--- RECORDS TO USE ---
────────────────────────────────────────

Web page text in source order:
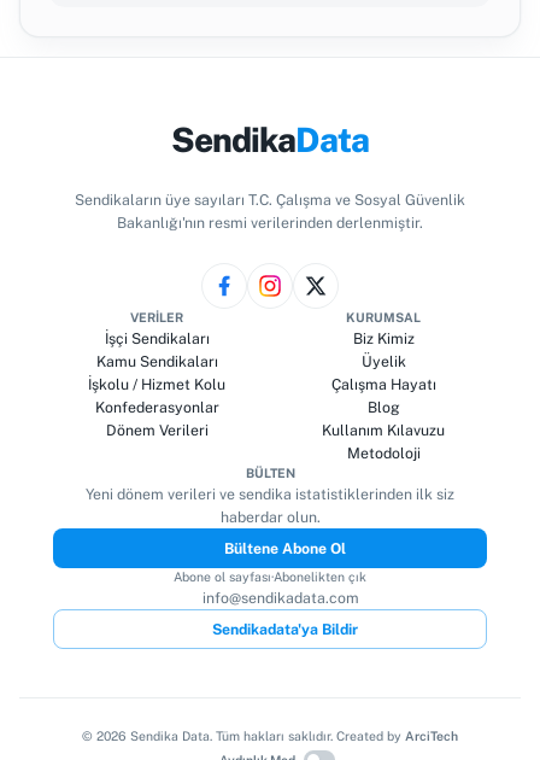
SendikaData
Sendikaların üye sayıları T.C. Çalışma ve Sosyal Güvenlik
Bakanlığı'nın resmi verilerinden derlenmiştir.
VERILER
İşçi Sendikaları
Kamu Sendikaları
İşkolu / Hizmet Kolu
Konfederasyonlar
Dönem Verileri
KURUMSAL
Biz Kimiz
Üyelik
Çalışma Hayatı
Blog
Kullanım Kılavuzu
Metodoloji
BÜLTEN
Yeni dönem verileri ve sendika istatistiklerinden ilk siz
haberdar olun.
Bültene Abone Ol
Abone ol sayfası·Abonelikten çık
info@sendikadata.com
Sendikadata'ya Bildir
© 2026 Sendika Data. Tüm hakları saklıdır. Created by ArciTech

────────────────────────────────────────

--- INSTRUCTIONS FOR THE TASK ---
Copy out the material above in full and exactly; its pictures are not to appear.

--- EXERCISE ANSWER ---
Web page text in source order:
SendikaData
Sendikaların üye sayıları T.C. Çalışma ve Sosyal Güvenlik
Bakanlığı'nın resmi verilerinden derlenmiştir.
VERILER
İşçi Sendikaları
Kamu Sendikaları
İşkolu / Hizmet Kolu
Konfederasyonlar
Dönem Verileri
KURUMSAL
Biz Kimiz
Üyelik
Çalışma Hayatı
Blog
Kullanım Kılavuzu
Metodoloji
BÜLTEN
Yeni dönem verileri ve sendika istatistiklerinden ilk siz
haberdar olun.
Bültene Abone Ol
Abone ol sayfası·Abonelikten çık
info@sendikadata.com
Sendikadata'ya Bildir
© 2026 Sendika Data. Tüm hakları saklıdır. Created by ArciTech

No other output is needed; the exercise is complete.